*** Block opens ***
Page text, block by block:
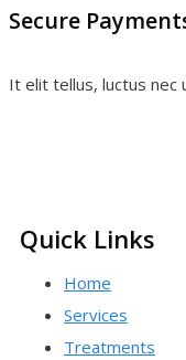
Secure
It elit tellus, luctus nec
Quick Links
Home
Services
Treatments
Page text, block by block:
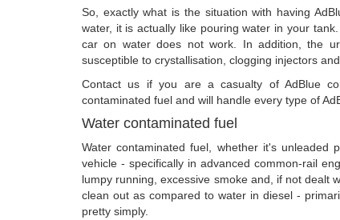
So, exactly what is the situation with having
water, it is actually like pouring water in your
car on water does not work. In addition, the
susceptible to crystallisation, clogging injectors and
Contact us if you are a casualty of AdBlue
contaminated fuel and will handle every type of
Water contaminated fuel
Water contaminated fuel, whether it's
vehicle - specifically in advanced common-rail
lumpy running, excessive smoke and, if not dealt
clean out as compared to water in diesel -
pretty simply.
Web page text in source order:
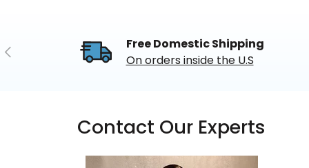
Previous
Free Domestic Shipping
On orders inside the U.S
Contact Our Experts
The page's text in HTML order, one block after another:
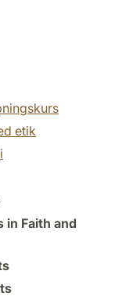
etik
in Faith and
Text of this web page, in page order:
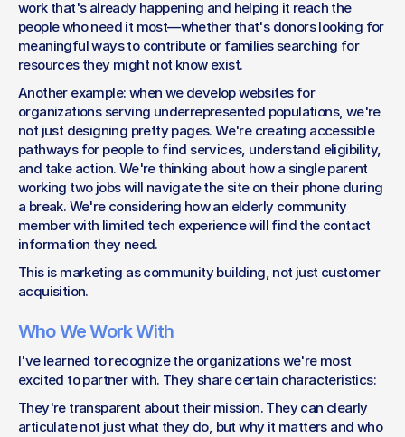
work that's already happening and helping it reach the
people who need it most—whether that's donors looking for
meaningful ways to contribute or families searching for
resources they might not know exist.
Another example: when we develop websites for
organizations serving underrepresented populations, we're
not just designing pretty pages. We're creating accessible
pathways for people to find services, understand eligibility,
and take action. We're thinking about how a single parent
working two jobs will navigate the site on their phone during
a break. We're considering how an elderly community
member with limited tech experience will find the contact
information they need.
This is marketing as community building, not just customer
acquisition.
Who We Work With
I've learned to recognize the organizations we're most
excited to partner with. They share certain characteristics:
They're transparent about their mission. They can clearly
articulate not just what they do, but why it matters and who
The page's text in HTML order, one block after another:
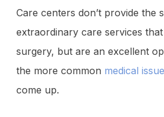
Care centers don’t provide the
extraordinary care services
surgery, but are an excellent
the more common medical
come up.
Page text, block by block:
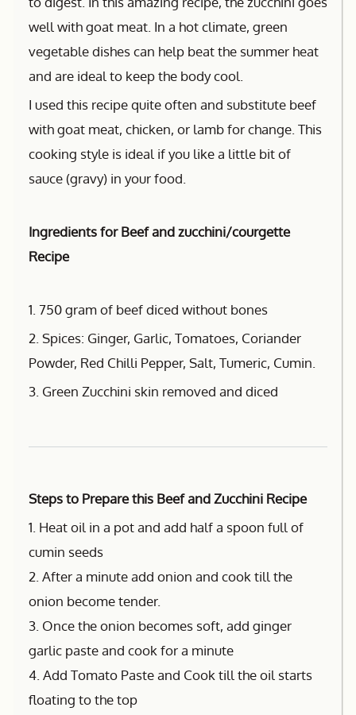
well with goat meat. In a hot climate, green
vegetable dishes can help beat the summer heat
and are ideal to keep the body cool.
I used this recipe quite often and substitute beef
with goat meat, chicken, or lamb for change. This
cooking style is ideal if you like a little bit of
sauce (gravy) in your food.
Ingredients for Beef and zucchini/courgette
Recipe
1. 750 gram of beef diced without bones
2. Spices: Ginger, Garlic, Tomatoes, Coriander
Powder, Red Chilli Pepper, Salt, Tumeric, Cumin.
3. Green Zucchini skin removed and diced
Steps to Prepare this Beef and Zucchini Recipe
1. Heat oil in a pot and add half a spoon full of
cumin seeds
2. After a minute add onion and cook till the
onion become tender.
3. Once the onion becomes soft, add ginger
garlic paste and cook for a minute
4. Add Tomato Paste and Cook till the oil starts
floating to the top
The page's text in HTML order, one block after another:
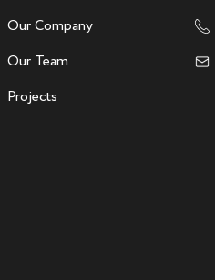
Our Company
Our Team
Projects
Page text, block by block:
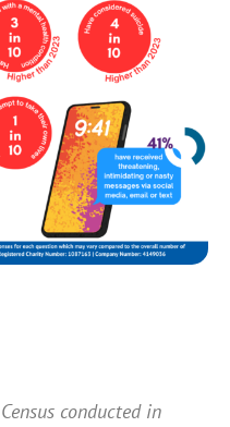
conducted in
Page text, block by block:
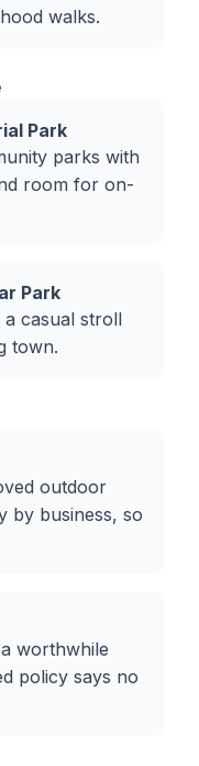
walks.
Park
parks with
room for on-
Park
casual stroll
town.
outdoor
by business, so
worthwhile
policy says no
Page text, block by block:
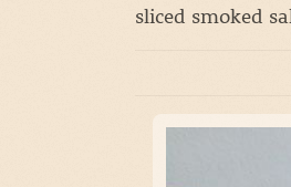
sliced smoked
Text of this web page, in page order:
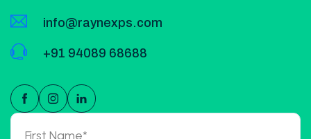
info@raynexps.com
+91 94089 68688
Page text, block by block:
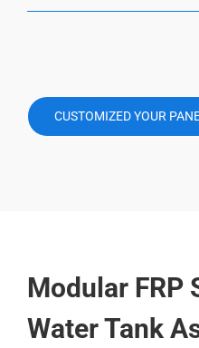
CUSTOMIZED YOUR
Modular FRP
Water Tank
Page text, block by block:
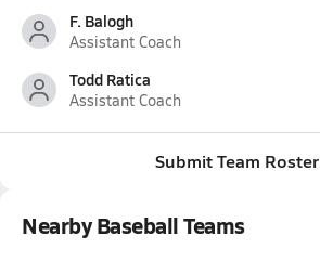
F. Balogh
Assistant Coach
Todd Ratica
Assistant Coach
Submit Team Roster
Nearby Baseball Teams
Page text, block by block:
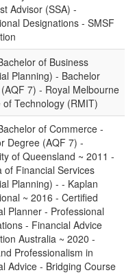
Advisor (SSA) -
Designations - SMSF
of Business
Planning) - Bachelor
7) - Royal Melbourne
of Technology (RMIT)
of Commerce -
Degree (AQF 7) -
of Queensland ~ 2011 -
of Financial Services
Planning) - - Kaplan
~ 2016 - Certified
Planner - Professional
- Financial Advice
Australia ~ 2020 -
Professionalism in
Advice - Bridging Course
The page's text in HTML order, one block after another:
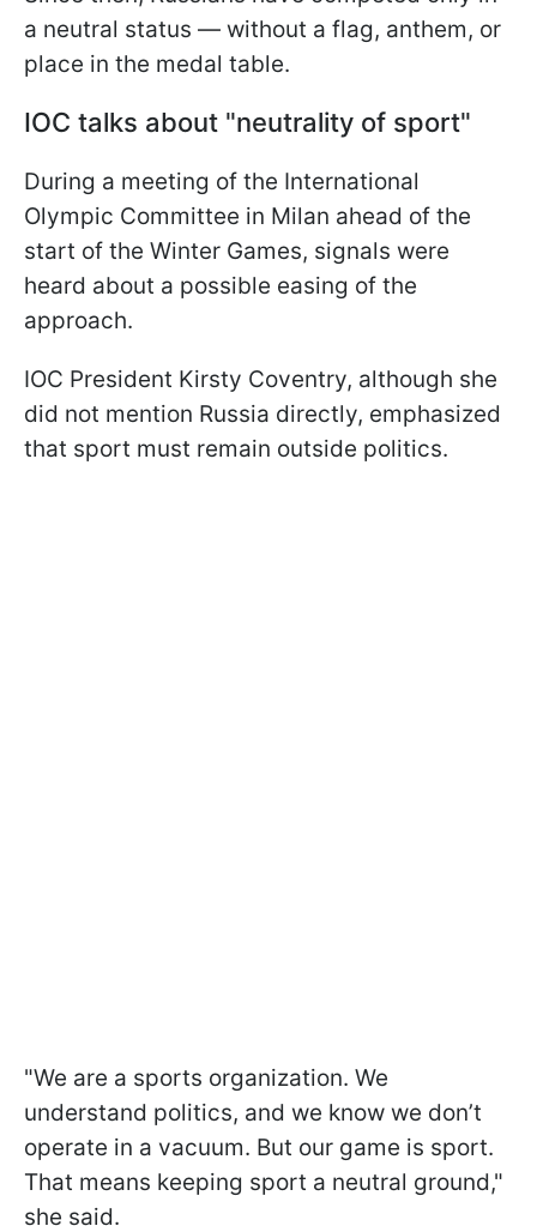
a neutral status — without a flag, anthem, or
place in the medal table.
IOC talks about "neutrality of sport"
During a meeting of the International
Olympic Committee in Milan ahead of the
start of the Winter Games, signals were
heard about a possible easing of the
approach.
IOC President Kirsty Coventry, although she
did not mention Russia directly, emphasized
that sport must remain outside politics.
"We are a sports organization. We
understand politics, and we know we don’t
operate in a vacuum. But our game is sport.
That means keeping sport a neutral ground,"
she said.
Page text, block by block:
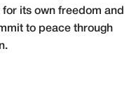
its own freedom and
to peace through
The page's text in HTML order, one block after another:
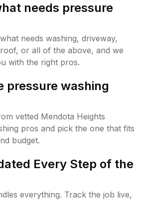
needs pressure
needs washing, driveway,
or all of the above, and we
with the right pros.
pressure washing
vetted Mendota Heights
pros and pick the one that fits
budget.
Every Step of the
everything. Track the job live,
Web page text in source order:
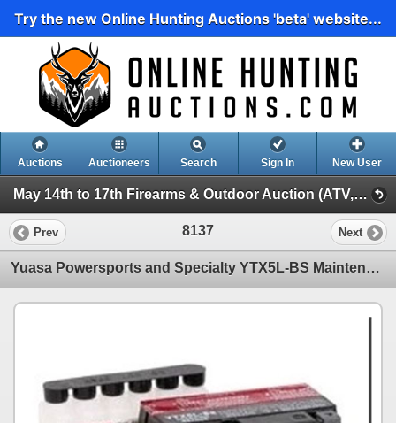
Try the new Online Hunting Auctions 'beta' website...
Auctions Auctioneers Search Sign In New User
May 14th to 17th Firearms & Outdoor Auction (ATV, Marine, Hunting, Fishing Etc)
Prev 8137 Next
Yuasa Powersports and Specialty YTX5L-BS Maintenance Free AGM Battery, New
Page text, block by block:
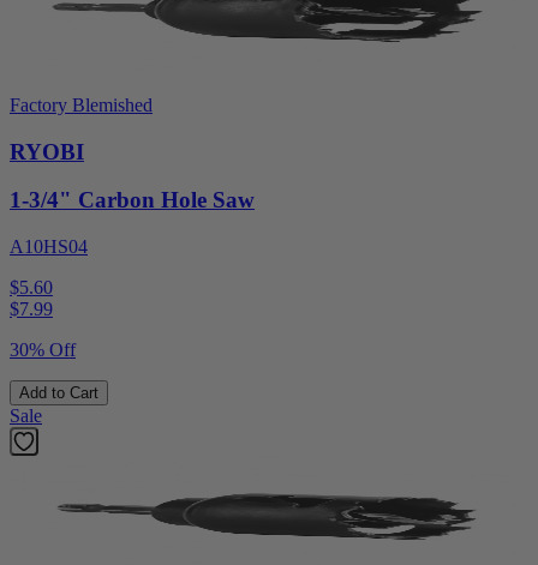
Factory Blemished
RYOBI
1-3/4" Carbon Hole Saw
A10HS04
$5.60
$7.99
30% Off
Add to Cart
Sale
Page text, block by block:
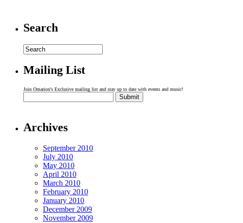
Search
Mailing List
Join Omarion's Exclusive mailing list and stay up to date with events and music!
Archives
September 2010
July 2010
May 2010
April 2010
March 2010
February 2010
January 2010
December 2009
November 2009
*** Block closes ***
*What you should do:*
Pictures aside, retype the material exactly.

*Task response:*
Page text, block by block:
Secure
It elit tellus, luctus nec
Quick Links
Home
Services
Treatments
Page text, block by block:
So, exactly what is the situation with having
water, it is actually like pouring water in your
car on water does not work. In addition, the
susceptible to crystallisation, clogging injectors and
Contact us if you are a casualty of AdBlue
contaminated fuel and will handle every type of
Water contaminated fuel
Water contaminated fuel, whether it's
vehicle - specifically in advanced common-rail
lumpy running, excessive smoke and, if not dealt
clean out as compared to water in diesel -
pretty simply.
Web page text in source order:
Previous
Free Domestic Shipping
On orders inside the U.S
Contact Our Experts
The page's text in HTML order, one block after another:
etik
in Faith and
Text of this web page, in page order:
work that's already happening and helping it reach the
people who need it most—whether that's donors looking for
meaningful ways to contribute or families searching for
resources they might not know exist.
Another example: when we develop websites for
organizations serving underrepresented populations, we're
not just designing pretty pages. We're creating accessible
pathways for people to find services, understand eligibility,
and take action. We're thinking about how a single parent
working two jobs will navigate the site on their phone during
a break. We're considering how an elderly community
member with limited tech experience will find the contact
information they need.
This is marketing as community building, not just customer
acquisition.
Who We Work With
I've learned to recognize the organizations we're most
excited to partner with. They share certain characteristics:
They're transparent about their mission. They can clearly
articulate not just what they do, but why it matters and who
The page's text in HTML order, one block after another:
Care centers don’t provide the
extraordinary care services
surgery, but are an excellent
the more common medical
come up.
Page text, block by block:
well with goat meat. In a hot climate, green
vegetable dishes can help beat the summer heat
and are ideal to keep the body cool.
I used this recipe quite often and substitute beef
with goat meat, chicken, or lamb for change. This
cooking style is ideal if you like a little bit of
sauce (gravy) in your food.
Ingredients for Beef and zucchini/courgette
Recipe
1. 750 gram of beef diced without bones
2. Spices: Ginger, Garlic, Tomatoes, Coriander
Powder, Red Chilli Pepper, Salt, Tumeric, Cumin.
3. Green Zucchini skin removed and diced
Steps to Prepare this Beef and Zucchini Recipe
1. Heat oil in a pot and add half a spoon full of
cumin seeds
2. After a minute add onion and cook till the
onion become tender.
3. Once the onion becomes soft, add ginger
garlic paste and cook for a minute
4. Add Tomato Paste and Cook till the oil starts
floating to the top
The page's text in HTML order, one block after another:
Our Company
Our Team
Projects
Page text, block by block:
conducted in
Page text, block by block:
walks.
Park
parks with
room for on-
Park
casual stroll
town.
outdoor
by business, so
worthwhile
policy says no
Page text, block by block:
sliced smoked
Text of this web page, in page order:
info@raynexps.com
+91 94089 68688
Page text, block by block:
CUSTOMIZED YOUR
Modular FRP
Water Tank
Page text, block by block:
F. Balogh
Assistant Coach
Todd Ratica
Assistant Coach
Submit Team Roster
Nearby Baseball Teams
Page text, block by block:
Advisor (SSA) -
Designations - SMSF
of Business
Planning) - Bachelor
7) - Royal Melbourne
of Technology (RMIT)
of Commerce -
Degree (AQF 7) -
of Queensland ~ 2011 -
of Financial Services
Planning) - - Kaplan
~ 2016 - Certified
Planner - Professional
- Financial Advice
Australia ~ 2020 -
Professionalism in
Advice - Bridging Course
The page's text in HTML order, one block after another:
a neutral status — without a flag, anthem, or
place in the medal table.
IOC talks about "neutrality of sport"
During a meeting of the International
Olympic Committee in Milan ahead of the
start of the Winter Games, signals were
heard about a possible easing of the
approach.
IOC President Kirsty Coventry, although she
did not mention Russia directly, emphasized
that sport must remain outside politics.
"We are a sports organization. We
understand politics, and we know we don’t
operate in a vacuum. But our game is sport.
That means keeping sport a neutral ground,"
she said.
Page text, block by block:
its own freedom and
to peace through
The page's text in HTML order, one block after another:
needs pressure
needs washing, driveway,
or all of the above, and we
with the right pros.
pressure washing
vetted Mendota Heights
pros and pick the one that fits
budget.
Every Step of the
everything. Track the job live,
Web page text in source order:
Try the new Online Hunting Auctions 'beta' website...
Auctions Auctioneers Search Sign In New User
May 14th to 17th Firearms & Outdoor Auction (ATV, Marine, Hunting, Fishing Etc)
Prev 8137 Next
Yuasa Powersports and Specialty YTX5L-BS Maintenance Free AGM Battery, New
Page text, block by block:
Factory Blemished
RYOBI
1-3/4" Carbon Hole Saw
A10HS04
$5.60
$7.99
30% Off
Add to Cart
Sale
Page text, block by block:
Search
Mailing List
Join Omarion's Exclusive mailing list and stay up to date with events and music!
Archives
September 2010
July 2010
May 2010
April 2010
March 2010
February 2010
January 2010
December 2009
November 2009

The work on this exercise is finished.